ゾーラン・マムダニ・ニューヨーク市長が20日(現地時間)、米ニューヨークのメトロポリタン美術館に設けられた投票所で連邦下院議員選挙の期日前投票を終え、報道陣の取材に応じている。ロイター=聯合ニュース
民主党の地盤が強いニューヨークでは、予備選での勝利が事実上、本選での勝利につながるケースが多い。このため今回の結果は、マムダニ市長が市政を超えて連邦政界にまで影響力を拡大する足掛かりを築いたと評価されている。
マムダニ市長は24日(現地時間)の記者会見で、「ニューヨークの古い政治手法が終わったことを示す明確な叫び」とし、「たとえ民主党の既得権層と対立することになっても、現状維持に挑戦することを恐れない指導者を有権者は求めている」と述べた。
マムダニ市長は候補者の発掘から資金集め、広告出演、中核スタッフ支援まで自ら乗り出し、党内予備選に積極的に関与した。ブルームバーグ通信はこれを、ニューヨーク民主党の勢力図に対する影響力を試した「成功した賭け」だったと評価した。
今回の結果を受け、マムダニ市長は民主党内の新たな権力の軸として浮上したとし、現地メディアは同市長を「キングメーカー」「新たな権力ブローカー」と評した。ウォール・ストリート・ジャーナル(WSJ)は「党既得権層に対する一撃だ」とし、マムダニ市長が議会選挙を左右し得る「強力なキングメーカー」としての地位を固めたと分析した。
◇現職議員を破った進歩派候補
マムダニ市長の支援を受けた候補は、主要接戦区で相次いで勝利した。
第10選挙区ではブラッド・ランダー候補が現職のダン・ゴールドマン議員を大差で破り、第13選挙区では民主社会主義系のダリアリサ・アビラ・シュバリエ候補が5期目の現職アドリアーノ・エスパイアット議員を破る番狂わせを演じた。第7選挙区でもクレア・バルデス候補が勝利した。
これらの候補は住宅費や保育費、生活費負担など経済問題を前面に掲げる一方、米国の対イスラエル政策の見直しを主張してきた。
◇トランプ氏「共産主義者3人を当選させた」
ドナルド・トランプ米大統領は直ちに牽制(けんせい)に乗り出した。
トランプ大統領はこの日、自身のSNS「トゥルース・ソーシャル」に「マムダニ市長は筋金入りの共産主義者3人を当選させた」と投稿し、「フェイクニュースメディアから大々的かつ全面的な称賛を受けている」と批判した。

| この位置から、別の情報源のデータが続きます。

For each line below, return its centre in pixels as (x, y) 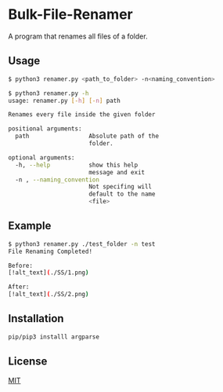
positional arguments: (45, 129)
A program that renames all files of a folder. (78, 36)
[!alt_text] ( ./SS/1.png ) (49, 273)
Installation (36, 319)
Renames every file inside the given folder (82, 115)
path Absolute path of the (87, 136)
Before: (21, 266)
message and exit (117, 172)
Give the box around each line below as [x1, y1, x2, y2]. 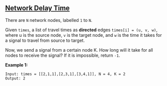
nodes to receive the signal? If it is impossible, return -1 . [5, 52, 120, 58]
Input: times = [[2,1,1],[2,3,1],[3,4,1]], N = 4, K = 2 [5, 72, 126, 77]
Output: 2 [5, 76, 26, 81]
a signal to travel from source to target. [5, 37, 85, 43]
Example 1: [5, 62, 28, 68]
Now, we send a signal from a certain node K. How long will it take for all [5, 47, 153, 53]
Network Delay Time [5, 4, 70, 12]
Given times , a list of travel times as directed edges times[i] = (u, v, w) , [5, 27, 158, 33]
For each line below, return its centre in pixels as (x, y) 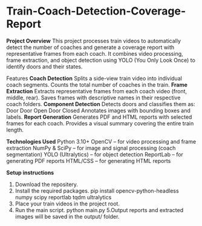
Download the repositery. (47, 184)
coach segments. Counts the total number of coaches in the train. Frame (97, 85)
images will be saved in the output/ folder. (67, 216)
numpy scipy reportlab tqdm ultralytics (63, 197)
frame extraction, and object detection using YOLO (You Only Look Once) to (101, 60)
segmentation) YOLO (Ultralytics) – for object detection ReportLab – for (95, 154)
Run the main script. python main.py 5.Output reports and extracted (99, 210)
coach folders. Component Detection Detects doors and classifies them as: (101, 104)
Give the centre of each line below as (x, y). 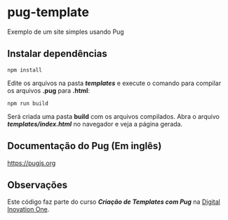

続けて「市長、お祝い申し上げる」と皮肉を飛ばした。
さらに「私は昨夜16勝0敗を記録し、偉大な米国の愛国者たちを当選させることに貢献したが、メディアは一言も報じなかった」とし、「フェイクニュースだ」と主張した。また、「この2年間で私が支持した候補は予備選で259勝を挙げ、敗北はほぼなかった」とも述べた。
ニューヨーク・タイムズ(NYT)は、今回の予備選の結果について、民主党内で穏健派の影響力が弱まり、若い進歩派有権者の結集が進んでいることを示していると分析した。
一方、共和党はこれを民主党の「急進的左傾化」の事例と位置付け、攻勢を強めている。
政治アナリストのマイケル・ラング氏は「社会主義左派が権力を築く絶好の機会だ」と述べた。